*** DATA SUPPLIED ***

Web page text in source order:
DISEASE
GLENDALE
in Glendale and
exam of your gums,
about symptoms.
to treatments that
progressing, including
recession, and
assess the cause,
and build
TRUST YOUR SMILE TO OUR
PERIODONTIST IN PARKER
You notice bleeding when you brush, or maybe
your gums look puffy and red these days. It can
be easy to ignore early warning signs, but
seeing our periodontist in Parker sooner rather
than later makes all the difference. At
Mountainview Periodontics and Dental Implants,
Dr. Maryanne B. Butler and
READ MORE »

*** End of DATA SUPPLIED ***

- WHAT THE TASK ASKS -
Look above for the line that contains "TRUST YOUR SMILE TO OUR". Starting there, transcribe every line exactly until you have copied the line that contains "than later makes all the difference. At".

- EXERCISE OUTPUT -
TRUST YOUR SMILE TO OUR
PERIODONTIST IN PARKER
You notice bleeding when you brush, or maybe
your gums look puffy and red these days. It can
be easy to ignore early warning signs, but
seeing our periodontist in Parker sooner rather
than later makes all the difference. At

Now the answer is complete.